** Aim of the exercise **
All lines holding the word "html" should be located in the records and copied.

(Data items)
-------
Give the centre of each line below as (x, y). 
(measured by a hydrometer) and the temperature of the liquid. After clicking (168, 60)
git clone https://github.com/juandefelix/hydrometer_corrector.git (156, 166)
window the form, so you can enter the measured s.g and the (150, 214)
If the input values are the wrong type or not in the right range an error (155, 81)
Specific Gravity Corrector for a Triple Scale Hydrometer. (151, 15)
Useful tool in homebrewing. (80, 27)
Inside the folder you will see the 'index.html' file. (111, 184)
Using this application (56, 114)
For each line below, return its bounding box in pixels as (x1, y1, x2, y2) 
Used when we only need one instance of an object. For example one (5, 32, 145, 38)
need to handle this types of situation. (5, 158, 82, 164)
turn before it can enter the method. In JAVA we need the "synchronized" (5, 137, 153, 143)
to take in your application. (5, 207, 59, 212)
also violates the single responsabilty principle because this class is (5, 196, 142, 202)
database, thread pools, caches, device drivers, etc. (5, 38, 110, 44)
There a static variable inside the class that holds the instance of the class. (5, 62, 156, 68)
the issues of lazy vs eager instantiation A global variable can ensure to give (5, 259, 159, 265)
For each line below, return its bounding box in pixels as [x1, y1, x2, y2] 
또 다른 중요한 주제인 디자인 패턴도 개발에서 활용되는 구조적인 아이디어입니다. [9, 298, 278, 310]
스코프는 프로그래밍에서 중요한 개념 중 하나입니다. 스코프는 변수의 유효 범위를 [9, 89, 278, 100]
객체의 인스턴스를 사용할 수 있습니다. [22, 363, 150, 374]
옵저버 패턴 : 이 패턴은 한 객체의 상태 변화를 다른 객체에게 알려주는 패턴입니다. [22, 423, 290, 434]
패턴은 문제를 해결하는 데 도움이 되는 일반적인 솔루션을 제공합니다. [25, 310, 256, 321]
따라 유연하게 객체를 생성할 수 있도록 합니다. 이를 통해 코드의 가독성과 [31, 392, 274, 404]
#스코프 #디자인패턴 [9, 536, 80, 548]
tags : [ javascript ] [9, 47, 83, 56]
-------
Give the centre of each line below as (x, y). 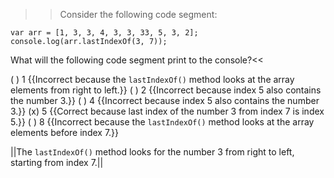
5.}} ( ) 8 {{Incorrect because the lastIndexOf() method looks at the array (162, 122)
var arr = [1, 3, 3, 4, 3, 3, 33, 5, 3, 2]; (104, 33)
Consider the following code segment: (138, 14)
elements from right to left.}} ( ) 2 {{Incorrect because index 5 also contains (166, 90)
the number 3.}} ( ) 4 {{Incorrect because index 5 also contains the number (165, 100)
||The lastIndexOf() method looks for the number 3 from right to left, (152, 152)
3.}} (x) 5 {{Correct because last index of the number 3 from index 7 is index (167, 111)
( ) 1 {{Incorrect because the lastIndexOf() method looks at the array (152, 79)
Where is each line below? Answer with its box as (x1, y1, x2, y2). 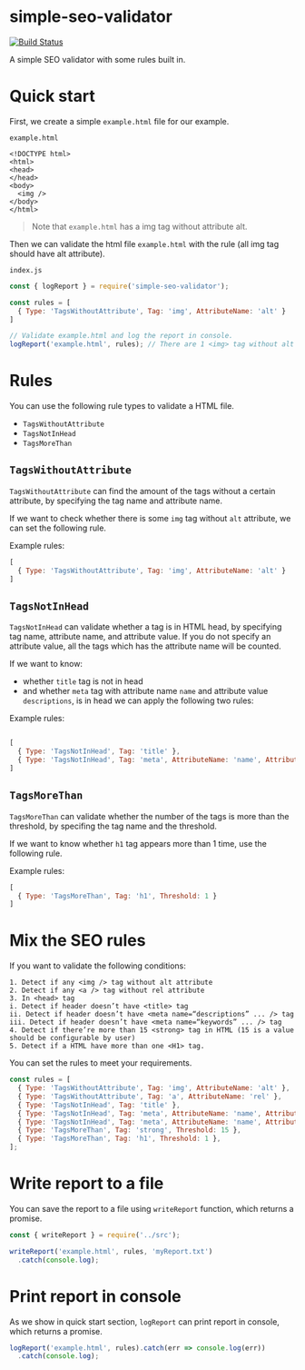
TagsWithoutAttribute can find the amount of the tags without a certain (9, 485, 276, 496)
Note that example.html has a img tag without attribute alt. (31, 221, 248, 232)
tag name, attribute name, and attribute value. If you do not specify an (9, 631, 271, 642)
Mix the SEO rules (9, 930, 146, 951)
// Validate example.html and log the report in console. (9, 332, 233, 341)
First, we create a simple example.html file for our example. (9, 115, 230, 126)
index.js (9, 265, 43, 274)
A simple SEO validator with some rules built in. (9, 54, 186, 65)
-------
** Answer to the problem **
Inside the folder you will see the 'index.html' file. (111, 184)
Note that example.html has a img tag without attribute alt. (31, 221, 248, 232)
// Validate example.html and log the report in console. (9, 332, 233, 341)
First, we create a simple example.html file for our example. (9, 115, 230, 126)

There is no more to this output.